__Study material__
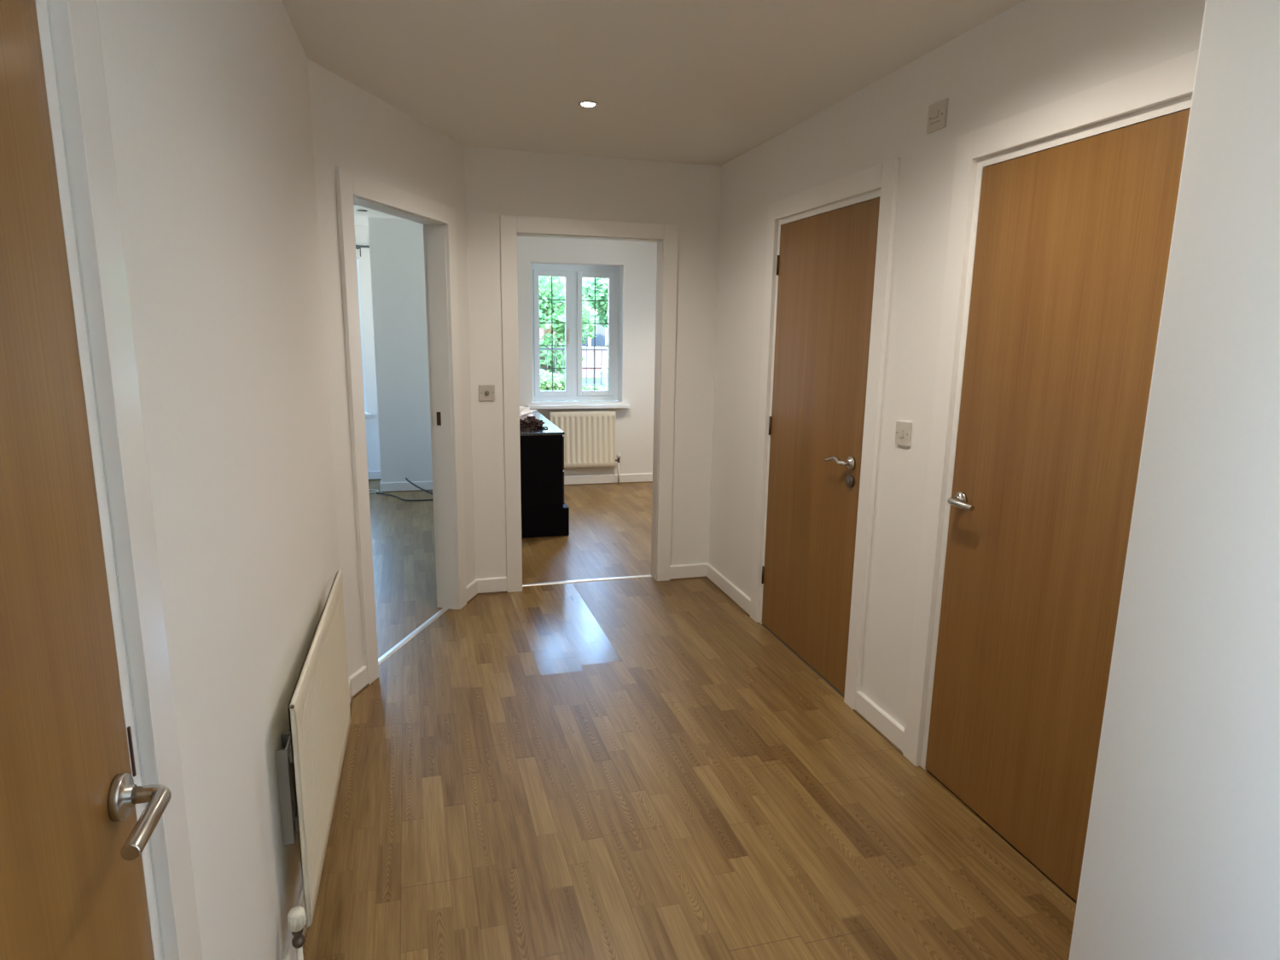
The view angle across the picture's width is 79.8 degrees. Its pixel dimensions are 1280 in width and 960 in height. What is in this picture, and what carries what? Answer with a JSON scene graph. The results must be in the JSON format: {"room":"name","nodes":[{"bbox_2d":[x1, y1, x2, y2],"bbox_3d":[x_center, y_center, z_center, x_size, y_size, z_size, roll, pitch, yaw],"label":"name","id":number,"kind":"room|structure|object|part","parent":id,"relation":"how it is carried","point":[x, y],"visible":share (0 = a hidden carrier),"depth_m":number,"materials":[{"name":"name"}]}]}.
{"room":"apartment hallway","nodes":[
{"label":"apartment hallway","id":0,"kind":"room"},
{"bbox_2d":[46,0,339,959],"bbox_3d":[-0.475,0.257,0.191,0.100,2.415,5.714,-2,12,-15],"label":"wall","id":1,"kind":"structure","parent":0,"point":[209,101],"depth_m":1.43,"materials":[{"name":"white paint"}]},
{"bbox_2d":[0,0,171,959],"bbox_3d":[-0.502,0.400,0.531,0.104,1.991,0.845,-2,12,-15],"label":"door","id":2,"kind":"structure","parent":1,"relation":"in","point":[72,840],"depth_m":0.76,"materials":[{"name":"brown wood"}]},
{"bbox_3d":[-0.563,0.378,0.850,0.054,0.020,0.122,-2,12,-15],"label":"handle","id":3,"kind":"part","parent":2,"relation":"part of","materials":[{"name":"metal"}]},
{"bbox_2d":[34,0,202,959],"bbox_3d":[-0.548,0.349,0.508,0.118,2.110,1.072,-2,12,-15],"label":"door frame","id":4,"kind":"structure","parent":1,"relation":"attached to","point":[74,23],"depth_m":0.90,"materials":[{"name":"white paint"}]},
{"bbox_3d":[-0.635,0.333,0.935,0.030,0.065,0.004,-2,12,-15],"label":"strike plate","id":5,"kind":"part","parent":4,"relation":"part of","materials":[{"name":"silver metal"}]},
{"bbox_2d":[275,569,350,959],"bbox_3d":[-0.898,0.741,2.135,0.065,0.703,1.027,-2,12,-15],"label":"radiator","id":6,"kind":"object","parent":1,"relation":"attached to","point":[310,761],"visible":1,"depth_m":1.89,"materials":[{"name":"metal"}]},
{"bbox_3d":[-0.875,0.396,2.104,0.012,0.012,0.964,-2,12,-15],"label":"rail","id":7,"kind":"part","parent":6,"relation":"part of","materials":[{"name":"metal"}]},
{"bbox_2d":[282,678,353,959],"bbox_3d":[-0.921,1.045,2.179,0.020,0.089,2.023,-2,12,-15],"label":"baseboard","id":8,"kind":"structure","parent":1,"relation":"attached to","point":[289,953],"depth_m":1.91,"materials":[{"name":"white wood"}]},
{"bbox_2d":[354,225,380,471],"bbox_3d":[-3.521,-1.148,7.106,2.600,2.415,0.629,-2,12,-15],"label":"wall","id":9,"kind":"structure","parent":0,"point":[361,232],"depth_m":7.37,"materials":[{"name":"white paint"}]},
{"bbox_2d":[355,244,369,256],"bbox_3d":[-3.467,-2.108,6.918,1.975,0.112,0.085,-2,12,-15],"label":"curtain rod","id":10,"kind":"object","parent":9,"relation":"attached to","point":[357,247],"visible":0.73,"depth_m":7.12,"materials":[{"name":"silver metal"}]},
{"bbox_2d":[356,258,371,417],"bbox_3d":[-3.499,-1.334,7.172,1.790,1.496,0.215,-2,12,-15],"label":"window","id":11,"kind":"structure","parent":9,"relation":"in","point":[367,415],"depth_m":7.43,"materials":[{"name":"plastic"}]},
{"bbox_3d":[-3.501,-0.609,7.282,1.790,0.030,0.150,-2,12,-15],"label":"sill","id":12,"kind":"part","parent":11,"relation":"part of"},
{"bbox_2d":[367,470,381,480],"bbox_3d":[-3.668,-0.007,7.320,2.345,0.089,0.020,-2,12,-15],"label":"baseboard","id":13,"kind":"structure","parent":9,"relation":"attached to","point":[372,475],"depth_m":7.59,"materials":[{"name":"white wood"}]},
{"bbox_2d":[307,58,476,677],"bbox_3d":[-1.100,-0.412,3.548,0.100,2.415,1.312,3,11,11],"label":"wall","id":14,"kind":"structure","parent":0,"point":[354,130],"depth_m":3.09,"materials":[{"name":"white paint"}]},
{"bbox_2d":[335,166,466,684],"bbox_3d":[-1.106,-0.246,3.560,0.136,2.084,1.012,3,11,11],"label":"door frame","id":15,"kind":"structure","parent":14,"relation":"attached to","point":[349,183],"depth_m":3.80,"materials":[{"name":"white wood"}]},
{"bbox_3d":[-1.164,-0.249,3.571,0.018,2.084,1.012,3,11,11],"label":"room architrave","id":16,"kind":"part","parent":15,"relation":"part of","materials":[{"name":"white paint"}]},
{"bbox_3d":[-1.042,-0.317,3.966,0.022,0.070,0.002,3,11,11],"label":"strike plate","id":17,"kind":"part","parent":15,"relation":"part of","materials":[{"name":"silver metal"}]},
{"bbox_2d":[348,579,478,698],"bbox_3d":[-1.058,0.732,3.763,0.020,0.089,1.300,3,11,11],"label":"baseboard","id":18,"kind":"structure","parent":14,"relation":"attached to","point":[359,678],"depth_m":3.22,"materials":[{"name":"white wood"}]},
{"bbox_2d":[367,217,657,482],"bbox_3d":[-0.582,-1.168,7.439,3.755,2.415,0.280,-2,12,-15],"label":"wall","id":19,"kind":"structure","parent":0,"point":[396,245],"depth_m":7.04,"materials":[{"name":"white paint"}]},
{"bbox_2d":[381,472,652,492],"bbox_3d":[-0.560,0.001,7.521,3.755,0.089,0.020,-2,12,-15],"label":"baseboard","id":20,"kind":"structure","parent":19,"relation":"attached to","point":[626,478],"depth_m":7.51,"materials":[{"name":"white wood"}]},
{"bbox_2d":[527,262,630,409],"bbox_3d":[-0.605,-1.372,7.333,0.990,1.345,0.340,-2,12,-15],"label":"window","id":21,"kind":"structure","parent":19,"relation":"in","point":[573,274],"depth_m":7.42,"materials":[{"name":"plastic"}]},
{"bbox_3d":[-0.847,-1.406,7.393,0.355,1.184,0.063,-2,12,-15],"label":"sash","id":22,"kind":"part","parent":21,"relation":"part of","materials":[{"name":"plastic"}]},
{"bbox_3d":[-0.688,-1.389,7.395,0.020,0.145,0.022,-2,12,-15],"label":"handle","id":23,"kind":"part","parent":21,"relation":"part of","materials":[{"name":"white plastic"}]},
{"bbox_3d":[-0.606,-0.730,7.427,0.990,0.049,0.275,-2,12,-15],"label":"sill","id":24,"kind":"part","parent":21,"relation":"part of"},
{"bbox_3d":[-0.441,-1.422,7.502,0.363,1.184,0.063,-2,12,-15],"label":"sash","id":25,"kind":"part","parent":21,"relation":"part of","materials":[{"name":"plastic"}]},
{"bbox_2d":[549,410,620,483],"bbox_3d":[-0.531,-0.309,7.441,0.700,0.730,0.068,-2,12,-15],"label":"radiator","id":26,"kind":"object","parent":19,"relation":"attached to","point":[590,435],"visible":0.95,"depth_m":7.41,"materials":[{"name":"metal"}]},
{"bbox_3d":[-0.546,-0.656,7.350,0.644,0.015,0.015,-2,12,-15],"label":"rail","id":27,"kind":"part","parent":26,"relation":"part of","materials":[{"name":"metal"}]},
{"bbox_2d":[464,145,721,578],"bbox_3d":[0.527,-0.596,4.613,3.132,2.415,0.100,-2,12,-15],"label":"wall","id":28,"kind":"structure","parent":0,"point":[498,182],"depth_m":4.26,"materials":[{"name":"white paint"}]},
{"bbox_2d":[478,384,494,401],"bbox_3d":[-0.838,-0.477,4.195,0.086,0.086,0.018,-2,12,-15],"label":"light switch","id":29,"kind":"object","parent":28,"relation":"attached to","point":[486,392],"visible":1,"depth_m":4.19,"materials":[{"name":"grey plastic"}]},
{"bbox_2d":[517,271,522,557],"bbox_3d":[-0.806,-0.427,4.715,0.040,1.990,0.795,-2,12,-15],"label":"door","id":30,"kind":"structure","parent":28,"relation":"in","point":[517,271],"depth_m":4.31,"materials":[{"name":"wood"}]},
{"bbox_2d":[500,215,678,592],"bbox_3d":[-0.291,-0.401,4.415,0.986,2.084,0.118,-2,12,-15],"label":"door frame","id":31,"kind":"structure","parent":28,"relation":"attached to","point":[666,235],"depth_m":4.32,"materials":[{"name":"white wood"}]},
{"bbox_2d":[476,563,706,594],"bbox_3d":[-0.261,0.586,4.568,1.396,0.089,0.020,-2,12,-15],"label":"baseboard","id":32,"kind":"structure","parent":28,"relation":"attached to","point":[489,585],"depth_m":4.69,"materials":[{"name":"white wood"}]},
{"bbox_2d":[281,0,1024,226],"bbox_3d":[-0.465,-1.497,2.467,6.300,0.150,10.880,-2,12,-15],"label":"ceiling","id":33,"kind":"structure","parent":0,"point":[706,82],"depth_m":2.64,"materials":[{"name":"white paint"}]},
{"bbox_2d":[578,100,598,107],"bbox_3d":[-0.214,-1.550,3.166,0.082,0.007,0.082,-2,12,-15],"label":"recessed light","id":34,"kind":"object","parent":33,"relation":"in","point":[585,104],"visible":1,"depth_m":3.15,"materials":[{"name":"metal"}]},
{"bbox_2d":[302,479,1076,959],"bbox_3d":[-0.492,0.983,2.915,6.100,0.060,10.600,-2,12,-15],"label":"floor","id":35,"kind":"structure","parent":0,"point":[637,768],"depth_m":2.51,"materials":[{"name":"laminate"}]},
{"bbox_2d":[368,488,378,494],"bbox_3d":[-2.709,0.104,7.026,0.609,0.012,0.204,0,11,-5],"label":"cable","id":36,"kind":"object","parent":35,"relation":"on","point":[369,489],"visible":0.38,"depth_m":7.06,"materials":[{"name":"white plastic"}]},
{"bbox_2d":[376,492,433,500],"bbox_3d":[-2.033,0.158,6.805,0.782,0.012,0.210,3,11,10],"label":"cable","id":37,"kind":"object","parent":35,"relation":"on","point":[376,492],"visible":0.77,"depth_m":6.73,"materials":[{"name":"black plastic"}]},
{"bbox_2d":[378,607,448,664],"bbox_3d":[-1.137,0.773,3.763,0.036,0.006,0.834,3,11,11],"label":"threshold strip","id":38,"kind":"object","parent":35,"relation":"on","point":[443,610],"visible":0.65,"depth_m":3.77,"materials":[{"name":"metal"}]},
{"bbox_2d":[405,477,432,494],"bbox_3d":[-1.927,0.071,6.921,0.486,0.141,0.074,5,12,19],"label":"cable","id":39,"kind":"object","parent":35,"relation":"on","point":[406,479],"visible":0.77,"depth_m":6.94,"materials":[{"name":"black plastic"}]},
{"bbox_2d":[519,409,569,537],"bbox_3d":[-0.941,-0.110,6.278,0.445,0.768,1.586,-2,12,-15],"label":"base cabinet","id":40,"kind":"object","parent":35,"relation":"on","point":[544,511],"visible":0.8,"depth_m":5.55,"materials":[{"name":"black paint"}]},
{"bbox_2d":[519,406,539,419],"bbox_3d":[-0.994,-0.520,5.976,0.423,0.149,0.582,-2,12,-15],"label":"plastic bag","id":41,"kind":"object","parent":40,"relation":"on","point":[524,411],"visible":0.15,"depth_m":5.85,"materials":[{"name":"white plastic"}]},
{"bbox_2d":[519,415,545,430],"bbox_3d":[-0.813,-0.424,5.633,0.248,0.099,0.190,-2,12,-15],"label":"scarf","id":42,"kind":"object","parent":40,"relation":"on","point":[530,423],"visible":0.9,"depth_m":5.58,"materials":[{"name":"brown fabric"}]},
{"bbox_3d":[-0.622,-0.242,5.794,0.012,0.250,0.500,-2,12,-15],"label":"drawer","id":43,"kind":"part","parent":40,"relation":"part of","materials":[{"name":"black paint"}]},
{"bbox_3d":[-0.625,0.011,5.844,0.012,0.245,0.500,-2,12,-15],"label":"drawer","id":44,"kind":"part","parent":40,"relation":"part of","materials":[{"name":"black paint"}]},
{"bbox_2d":[522,575,651,586],"bbox_3d":[-0.319,0.610,4.660,0.808,0.006,0.036,-2,12,-15],"label":"threshold strip","id":45,"kind":"object","parent":35,"relation":"on","point":[639,576],"visible":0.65,"depth_m":4.65,"materials":[{"name":"metal"}]},
{"bbox_2d":[762,622,844,698],"bbox_3d":[0.755,0.832,3.612,0.020,0.006,0.840,-2,12,-15],"label":"threshold strip","id":46,"kind":"object","parent":35,"relation":"on","point":[763,625],"visible":0.55,"depth_m":3.55,"materials":[{"name":"wood"}]},
{"bbox_2d":[926,769,1076,903],"bbox_3d":[1.125,1.097,2.296,0.016,0.004,0.840,-2,12,-15],"label":"threshold strip","id":47,"kind":"object","parent":35,"relation":"on","point":[927,770],"visible":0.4,"depth_m":2.33,"materials":[{"name":"wood"}]},
{"bbox_2d":[708,0,1205,766],"bbox_3d":[0.915,-0.277,3.021,0.100,2.415,3.238,-2,12,-15],"label":"wall","id":48,"kind":"structure","parent":0,"point":[1033,54],"depth_m":2.73,"materials":[{"name":"white paint"}]},
{"bbox_2d":[705,563,904,755],"bbox_3d":[0.689,0.758,3.769,0.020,0.089,2.095,-2,12,-15],"label":"baseboard","id":49,"kind":"structure","parent":48,"relation":"attached to","point":[883,724],"depth_m":3.03,"materials":[{"name":"white wood"}]},
{"bbox_2d":[761,197,879,695],"bbox_3d":[0.751,-0.151,3.421,0.104,1.985,0.853,-2,12,-15],"label":"door","id":50,"kind":"structure","parent":48,"relation":"in","point":[826,262],"depth_m":3.34,"materials":[{"name":"brown wood"}]},
{"bbox_3d":[0.807,-0.081,3.130,0.054,0.031,0.137,-2,12,-15],"label":"handle","id":51,"kind":"part","parent":50,"relation":"part of","materials":[{"name":"metal"}]},
{"bbox_2d":[750,157,900,709],"bbox_3d":[0.801,-0.201,3.417,0.118,2.110,1.066,-2,12,-15],"label":"door frame","id":52,"kind":"structure","parent":48,"relation":"attached to","point":[884,176],"depth_m":3.05,"materials":[{"name":"white wood"}]},
{"bbox_2d":[895,420,912,446],"bbox_3d":[0.938,-0.166,2.734,0.012,0.086,0.084,-2,12,-15],"label":"light switch","id":53,"kind":"object","parent":48,"relation":"attached to","point":[903,435],"visible":1,"depth_m":2.73,"materials":[{"name":"grey plastic"}]},
{"bbox_2d":[926,98,948,133],"bbox_3d":[0.966,-1.183,2.491,0.012,0.086,0.090,-2,12,-15],"label":"switch","id":54,"kind":"object","parent":48,"relation":"attached to","point":[937,118],"visible":1,"depth_m":2.48,"materials":[{"name":"grey plastic"}]},
{"bbox_2d":[901,49,1198,769],"bbox_3d":[1.167,0.063,2.100,0.118,2.110,1.066,-2,12,-15],"label":"door frame","id":55,"kind":"structure","parent":48,"relation":"attached to","point":[1172,79],"depth_m":2.39,"materials":[{"name":"white wood"}]},
{"bbox_2d":[925,109,1190,901],"bbox_3d":[1.119,0.116,2.098,0.104,1.988,0.839,-2,12,-15],"label":"door","id":56,"kind":"structure","parent":48,"relation":"in","point":[1073,245],"depth_m":2.11,"materials":[{"name":"brown wood"}]},
{"bbox_3d":[1.012,0.074,2.394,0.054,0.020,0.122,-2,12,-15],"label":"handle","id":57,"kind":"part","parent":56,"relation":"part of","materials":[{"name":"metal"}]},
{"bbox_2d":[1068,0,1279,959],"bbox_3d":[1.350,0.195,0.652,0.531,2.415,1.650,-2,12,-15],"label":"wall","id":58,"kind":"structure","parent":0,"point":[1181,858],"depth_m":1.23,"materials":[{"name":"white paint"}]},
{"label":"outside","id":59,"kind":"structure","parent":0,"visible":0},
{"bbox_2d":[581,378,600,380],"bbox_3d":[-3.473,-2.965,23.917,34.000,0.200,31.800,-2,12,-15],"label":"ground","id":60,"kind":"structure","parent":59,"point":[583,379],"depth_m":25.56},
{"bbox_2d":[539,368,577,401],"bbox_3d":[-1.635,-1.052,10.912,1.492,1.115,0.768,-2,12,-15],"label":"hedge","id":61,"kind":"object","parent":60,"relation":"on","point":[545,376],"visible":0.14,"depth_m":10.67,"materials":[{"name":"green plant"}]},
{"bbox_2d":[538,276,599,374],"bbox_3d":[-1.731,-2.367,13.726,2.084,2.732,1.626,-2,12,-15],"label":"tree","id":62,"kind":"object","parent":60,"relation":"on","point":[544,282],"visible":0.24,"depth_m":13.54,"materials":[{"name":"green plant"}]},
{"bbox_2d":[539,276,607,378],"bbox_3d":[-1.537,-6.713,28.884,4.500,5.300,6.700,-2,12,-15],"label":"house","id":63,"kind":"structure","parent":60,"relation":"on","point":[602,333],"depth_m":26.18,"materials":[{"name":"red brick"}]},
{"bbox_3d":[-1.999,-5.056,25.861,0.510,1.060,0.008,-2,12,-15],"label":"pane","id":64,"kind":"part","parent":63,"relation":"part of","materials":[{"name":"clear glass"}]},
{"bbox_3d":[-1.420,-5.078,26.018,0.510,1.060,0.008,-2,12,-15],"label":"pane","id":65,"kind":"part","parent":63,"relation":"part of","materials":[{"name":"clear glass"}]},
{"bbox_2d":[539,343,607,385],"bbox_3d":[-0.937,-1.562,12.826,6.000,1.400,0.030,-2,12,-15],"label":"railing","id":66,"kind":"object","parent":60,"relation":"on","point":[586,349],"visible":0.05,"depth_m":12.69,"materials":[{"name":"white metal"}]},
{"bbox_3d":[-0.928,-2.168,12.707,6.000,0.035,0.030,-2,12,-15],"label":"rail","id":67,"kind":"part","parent":66,"relation":"part of","materials":[{"name":"white metal"}]},
{"bbox_2d":[577,383,607,401],"bbox_3d":[0.079,-1.030,11.550,2.207,0.879,0.670,-2,12,-15],"label":"hedge","id":68,"kind":"object","parent":60,"relation":"on","point":[584,386],"visible":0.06,"depth_m":11.10,"materials":[{"name":"green plant"}]},
{"bbox_2d":[581,278,607,327],"bbox_3d":[-0.395,-2.616,14.866,1.637,2.820,1.027,-4,12,-25],"label":"tree","id":69,"kind":"object","parent":60,"relation":"on","point":[588,284],"visible":0.26,"depth_m":14.39,"materials":[{"name":"green plant"}]},
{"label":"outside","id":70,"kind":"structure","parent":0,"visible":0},
{"bbox_3d":[-1.748,-1.834,17.699,34.000,0.030,5.900,-2,12,-15],"label":"pavement","id":71,"kind":"object","parent":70,"visible":0},
{"bbox_2d":[599,361,607,383],"bbox_3d":[1.159,-2.910,19.698,4.130,1.400,1.680,-2,12,-15],"label":"car","id":72,"kind":"object","parent":71,"relation":"on","point":[605,365],"visible":0.02,"depth_m":19.58,"materials":[{"name":"silver metal"}]},
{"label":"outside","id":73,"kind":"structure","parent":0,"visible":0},
{"bbox_2d":[581,379,605,384],"bbox_3d":[-3.050,-2.769,22.383,34.000,0.020,4.000,-2,12,-15],"label":"road","id":74,"kind":"structure","parent":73,"point":[590,382],"depth_m":23.83,"materials":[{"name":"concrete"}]}
]}

__Exercise objective__
Lines containing the word "outside" are to be pulled from the records and copied.

__Solution to this problem__
{"label":"outside","id":59,"kind":"structure","parent":0,"visible":0},
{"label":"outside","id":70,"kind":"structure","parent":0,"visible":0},
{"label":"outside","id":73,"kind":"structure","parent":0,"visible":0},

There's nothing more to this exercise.